> What the task asks: Every entry is to be reproduced word for word, but the images are not.

[Stored dataset items]
────────────────────────────────────────
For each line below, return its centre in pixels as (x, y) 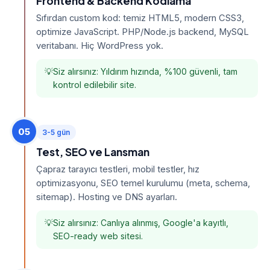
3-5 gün (56, 132)
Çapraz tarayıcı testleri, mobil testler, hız (118, 169)
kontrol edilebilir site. (95, 85)
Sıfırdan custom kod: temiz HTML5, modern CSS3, (140, 18)
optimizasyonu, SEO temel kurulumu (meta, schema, (143, 183)
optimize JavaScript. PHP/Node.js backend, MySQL (143, 32)
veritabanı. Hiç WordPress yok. (100, 46)
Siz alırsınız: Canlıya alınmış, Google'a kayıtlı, (141, 223)
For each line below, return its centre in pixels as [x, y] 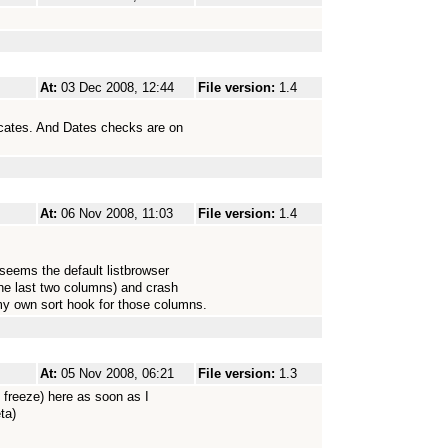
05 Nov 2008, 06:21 [117, 373]
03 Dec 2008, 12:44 [117, 87]
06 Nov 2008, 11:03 [117, 213]
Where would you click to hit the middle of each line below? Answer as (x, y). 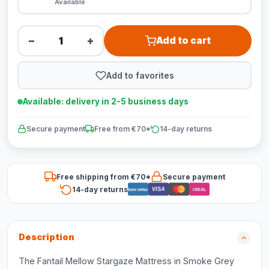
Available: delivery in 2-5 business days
────────────────────────────────────────
> Answer to the exercise:
For each line below, return its centre in pixels as (x, y) 
3-5 gün (56, 132)
Çapraz tarayıcı testleri, mobil testler, hız (118, 169)
kontrol edilebilir site. (95, 85)
Sıfırdan custom kod: temiz HTML5, modern CSS3, (140, 18)
optimizasyonu, SEO temel kurulumu (meta, schema, (143, 183)
optimize JavaScript. PHP/Node.js backend, MySQL (143, 32)
veritabanı. Hiç WordPress yok. (100, 46)
Siz alırsınız: Canlıya alınmış, Google'a kayıtlı, (141, 223)
For each line below, return its centre in pixels as [x, y] 
05 Nov 2008, 06:21 [117, 373]
03 Dec 2008, 12:44 [117, 87]
06 Nov 2008, 11:03 [117, 213]
Where would you click to hit the middle of each line below? Answer as (x, y). 
Available: delivery in 2-5 business days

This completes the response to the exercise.